-- Opening Marker --

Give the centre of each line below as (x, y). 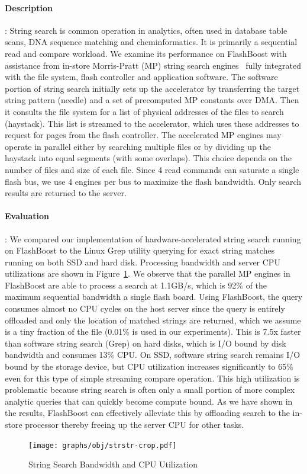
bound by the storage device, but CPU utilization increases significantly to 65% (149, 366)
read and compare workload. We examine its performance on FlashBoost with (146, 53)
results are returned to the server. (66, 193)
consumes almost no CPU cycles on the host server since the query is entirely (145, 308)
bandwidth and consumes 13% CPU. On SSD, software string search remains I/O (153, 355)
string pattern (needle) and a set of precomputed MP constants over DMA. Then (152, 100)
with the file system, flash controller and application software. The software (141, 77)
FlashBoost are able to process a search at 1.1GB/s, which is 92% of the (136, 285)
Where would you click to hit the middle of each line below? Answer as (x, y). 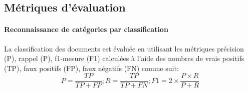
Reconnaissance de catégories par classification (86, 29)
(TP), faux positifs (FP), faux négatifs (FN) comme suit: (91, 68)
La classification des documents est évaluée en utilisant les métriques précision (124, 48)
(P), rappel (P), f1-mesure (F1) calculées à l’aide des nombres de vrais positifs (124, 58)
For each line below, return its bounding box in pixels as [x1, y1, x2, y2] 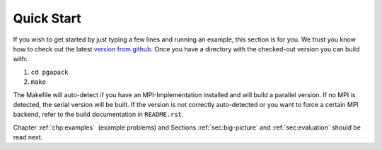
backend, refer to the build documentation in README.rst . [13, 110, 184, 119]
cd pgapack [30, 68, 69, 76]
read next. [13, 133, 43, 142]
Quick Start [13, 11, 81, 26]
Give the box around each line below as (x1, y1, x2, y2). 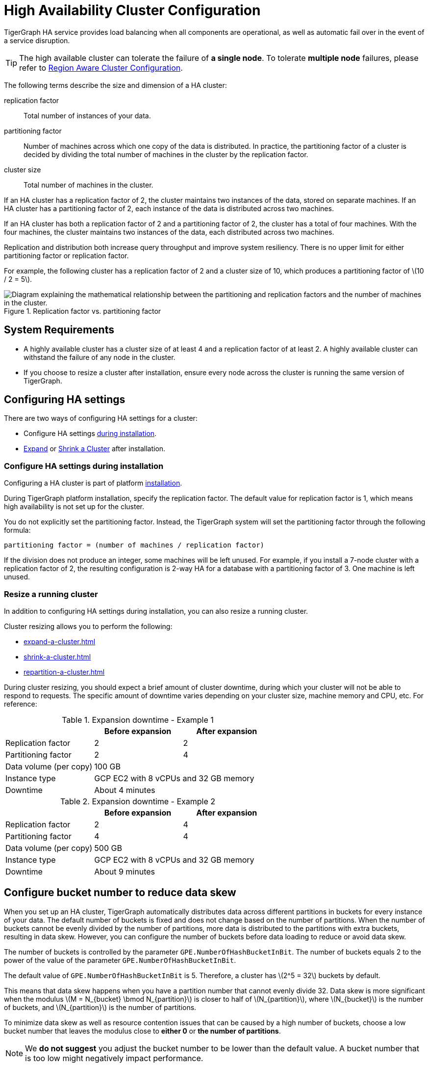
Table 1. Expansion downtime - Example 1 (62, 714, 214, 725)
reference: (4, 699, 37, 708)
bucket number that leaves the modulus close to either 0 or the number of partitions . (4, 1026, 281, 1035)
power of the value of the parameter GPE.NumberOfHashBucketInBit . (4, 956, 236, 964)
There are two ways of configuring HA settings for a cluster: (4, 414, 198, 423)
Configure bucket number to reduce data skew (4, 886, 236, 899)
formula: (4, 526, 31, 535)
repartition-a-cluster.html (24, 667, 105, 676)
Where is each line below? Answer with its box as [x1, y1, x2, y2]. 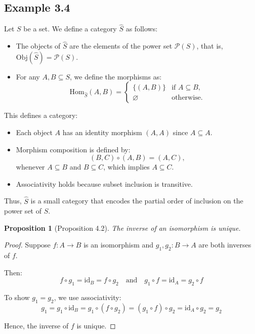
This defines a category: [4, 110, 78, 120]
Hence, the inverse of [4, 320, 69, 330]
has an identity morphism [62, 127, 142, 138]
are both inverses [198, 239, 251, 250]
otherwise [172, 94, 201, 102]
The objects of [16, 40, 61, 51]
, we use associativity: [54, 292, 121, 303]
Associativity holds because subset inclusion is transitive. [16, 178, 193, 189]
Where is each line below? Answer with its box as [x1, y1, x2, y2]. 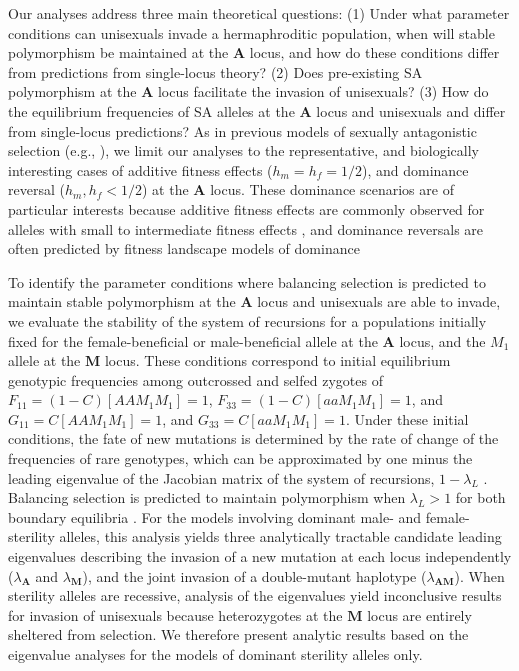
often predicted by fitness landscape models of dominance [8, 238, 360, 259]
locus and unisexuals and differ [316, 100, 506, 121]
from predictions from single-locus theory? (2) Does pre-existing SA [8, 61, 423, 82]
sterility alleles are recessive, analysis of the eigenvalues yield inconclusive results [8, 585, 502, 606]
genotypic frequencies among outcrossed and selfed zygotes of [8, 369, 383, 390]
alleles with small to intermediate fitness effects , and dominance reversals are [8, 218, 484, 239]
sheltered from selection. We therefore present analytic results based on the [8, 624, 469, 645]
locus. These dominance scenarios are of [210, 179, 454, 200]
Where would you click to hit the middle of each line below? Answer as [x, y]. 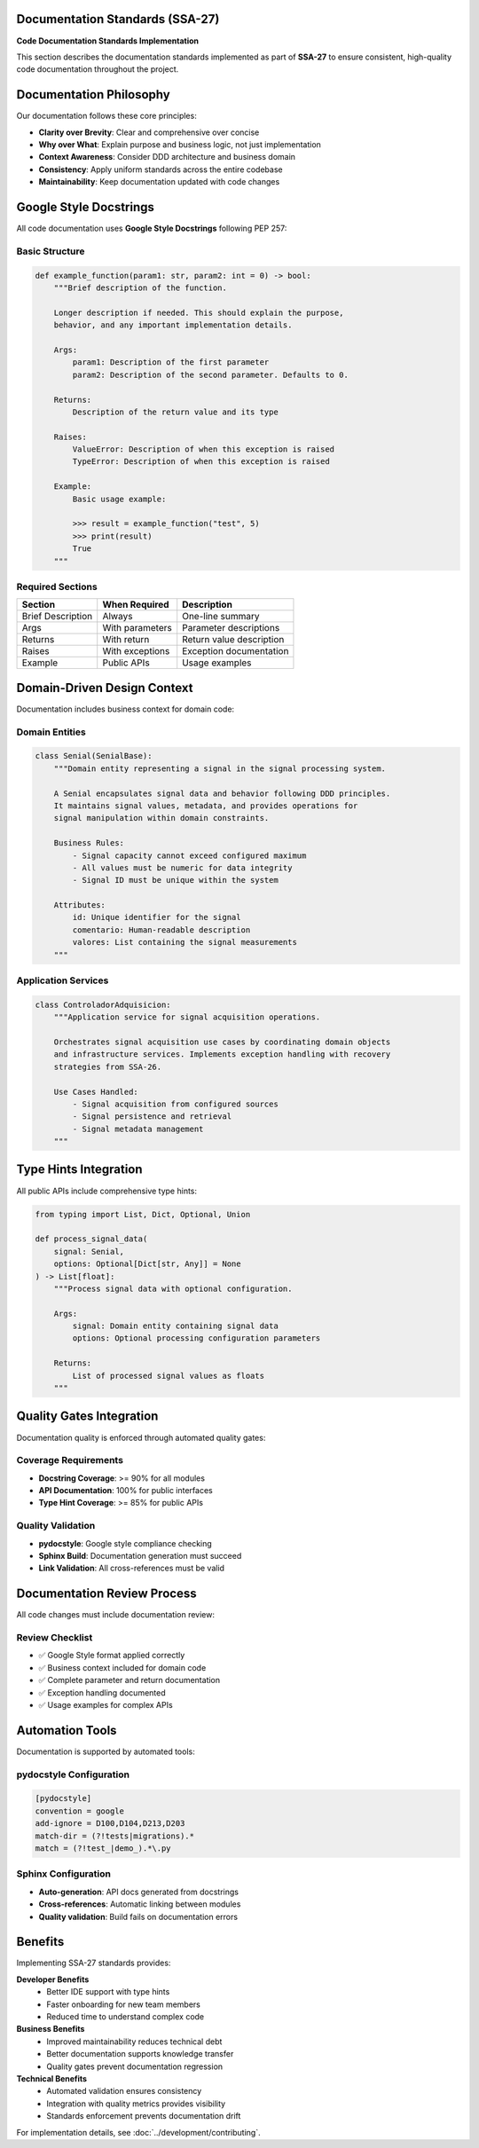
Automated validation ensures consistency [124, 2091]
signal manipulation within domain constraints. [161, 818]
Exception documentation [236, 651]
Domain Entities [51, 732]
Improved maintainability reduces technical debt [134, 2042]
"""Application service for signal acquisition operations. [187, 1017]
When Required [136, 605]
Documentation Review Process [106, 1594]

-- Closing Marker --
-- Opening Marker --

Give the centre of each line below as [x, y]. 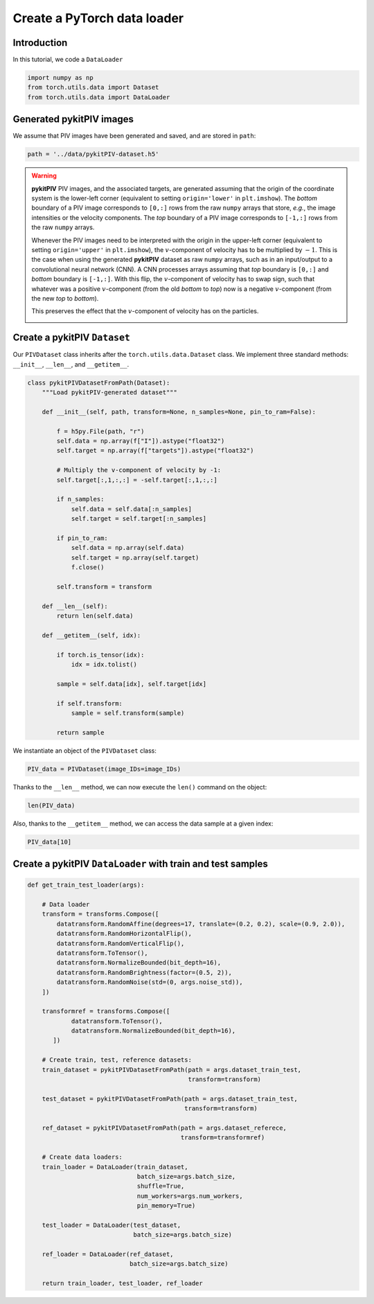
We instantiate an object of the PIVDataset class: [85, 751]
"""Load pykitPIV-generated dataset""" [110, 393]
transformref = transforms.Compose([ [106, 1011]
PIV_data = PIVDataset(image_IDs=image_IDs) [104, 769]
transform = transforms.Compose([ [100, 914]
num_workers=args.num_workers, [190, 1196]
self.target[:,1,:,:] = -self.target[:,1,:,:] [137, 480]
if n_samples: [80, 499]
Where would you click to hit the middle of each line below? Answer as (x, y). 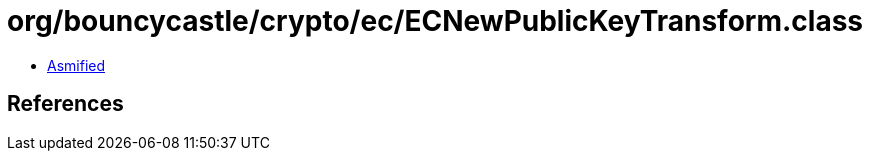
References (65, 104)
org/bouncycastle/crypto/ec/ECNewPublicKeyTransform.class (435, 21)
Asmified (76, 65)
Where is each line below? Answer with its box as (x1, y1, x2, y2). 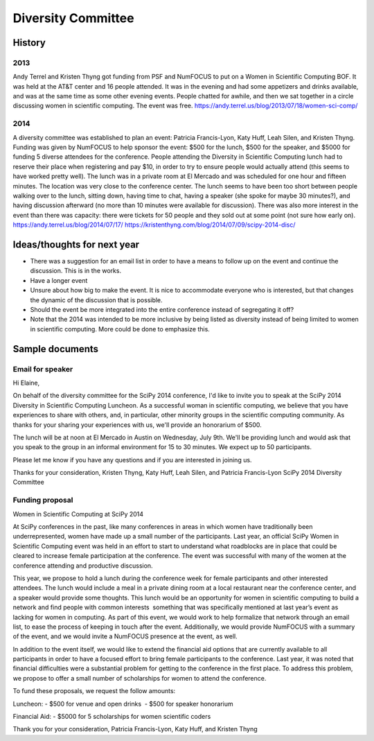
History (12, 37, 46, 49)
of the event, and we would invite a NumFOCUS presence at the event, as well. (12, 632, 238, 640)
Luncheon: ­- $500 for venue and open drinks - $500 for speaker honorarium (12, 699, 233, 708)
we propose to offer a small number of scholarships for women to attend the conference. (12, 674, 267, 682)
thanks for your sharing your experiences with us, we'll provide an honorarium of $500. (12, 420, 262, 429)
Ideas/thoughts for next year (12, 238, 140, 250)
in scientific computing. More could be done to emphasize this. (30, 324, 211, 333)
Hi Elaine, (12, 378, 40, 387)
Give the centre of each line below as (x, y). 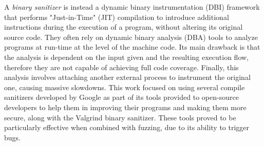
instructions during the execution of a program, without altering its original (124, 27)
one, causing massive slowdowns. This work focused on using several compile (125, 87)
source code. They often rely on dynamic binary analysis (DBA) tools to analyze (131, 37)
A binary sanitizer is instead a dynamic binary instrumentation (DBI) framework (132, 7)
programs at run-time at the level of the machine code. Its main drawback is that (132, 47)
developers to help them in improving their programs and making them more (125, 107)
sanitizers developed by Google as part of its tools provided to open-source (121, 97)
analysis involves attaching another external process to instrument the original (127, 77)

-- Closing Marker --
-- Opening Marker --

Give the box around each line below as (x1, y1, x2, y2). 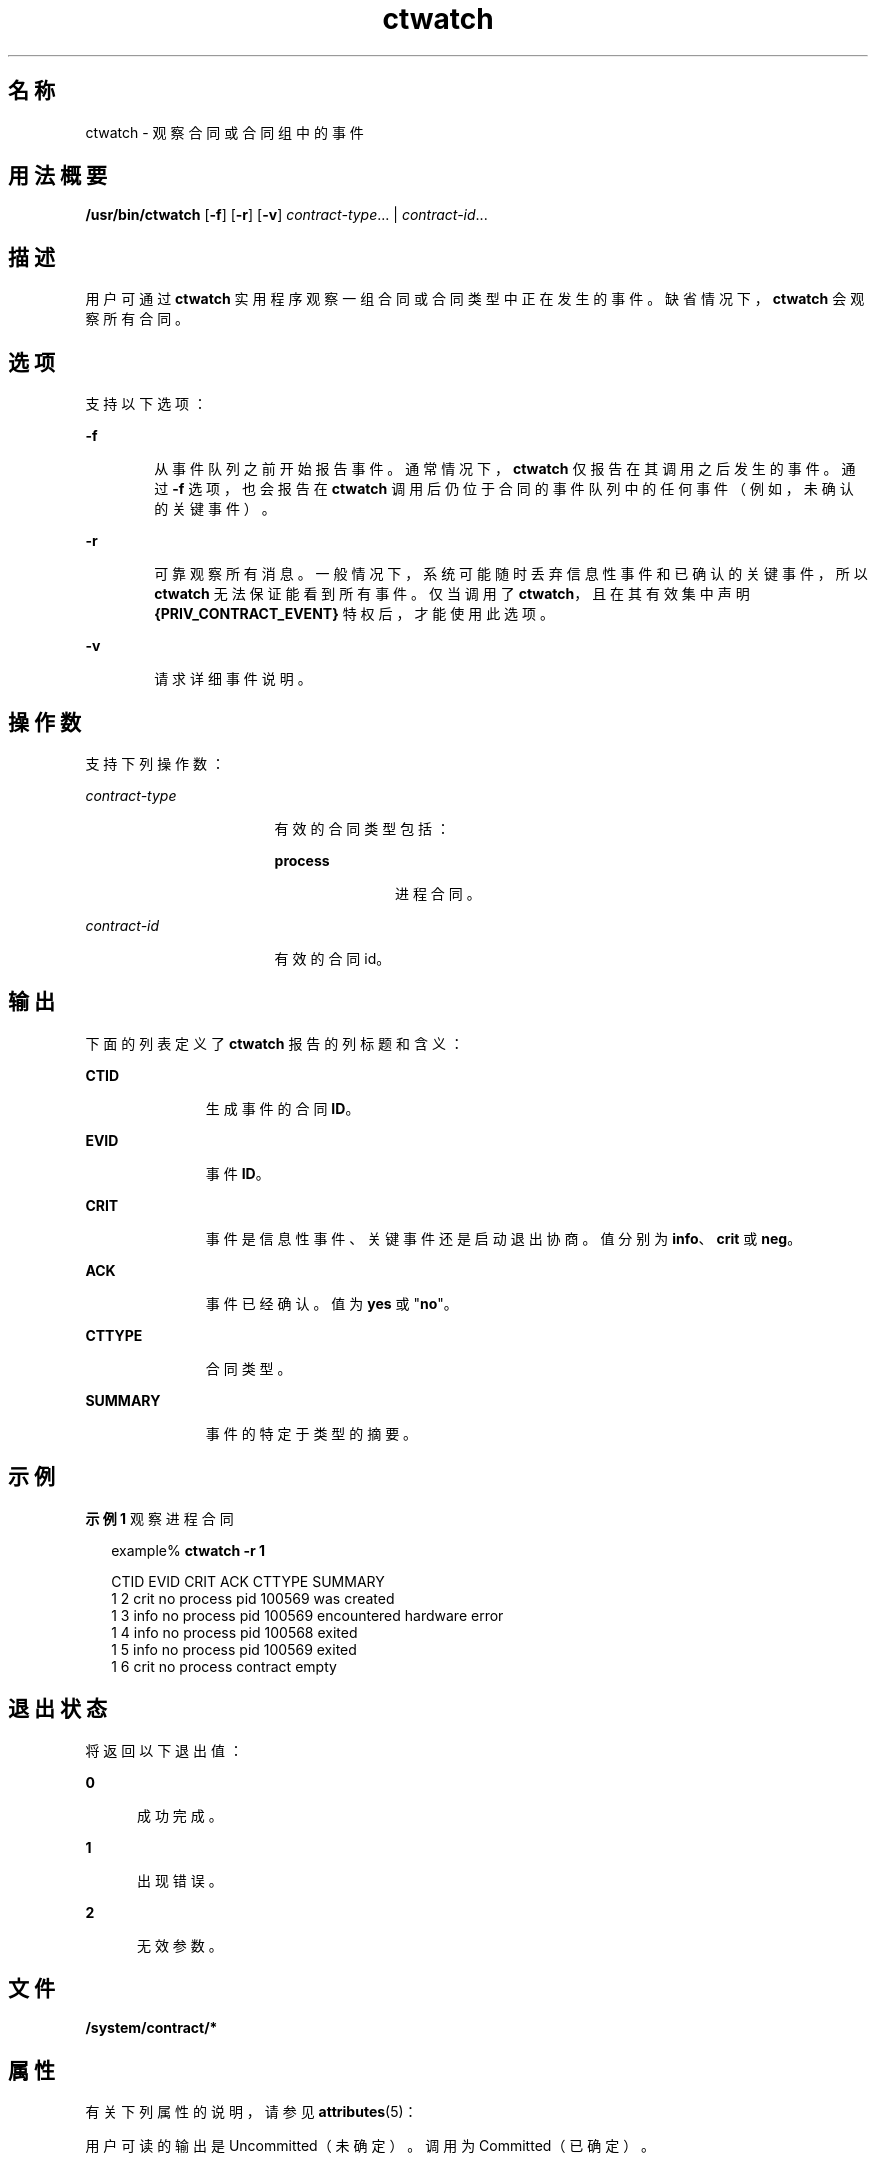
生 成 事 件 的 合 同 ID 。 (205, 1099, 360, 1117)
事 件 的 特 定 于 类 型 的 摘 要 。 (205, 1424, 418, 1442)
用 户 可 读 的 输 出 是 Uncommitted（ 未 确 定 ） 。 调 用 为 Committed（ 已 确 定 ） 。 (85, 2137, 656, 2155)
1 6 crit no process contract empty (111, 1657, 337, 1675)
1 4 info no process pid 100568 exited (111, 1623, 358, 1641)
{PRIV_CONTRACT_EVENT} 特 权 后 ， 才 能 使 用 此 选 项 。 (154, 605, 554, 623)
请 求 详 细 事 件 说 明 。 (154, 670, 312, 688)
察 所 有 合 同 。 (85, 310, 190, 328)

-- Closing Marker --

Problem to work on —
Where the word "source" appears in a line of the entries, copy that line.

Written answer —
source code. They often rely on dynamic binary analysis (DBA) tools to analyze (131, 37)
sanitizers developed by Google as part of its tools provided to open-source (121, 97)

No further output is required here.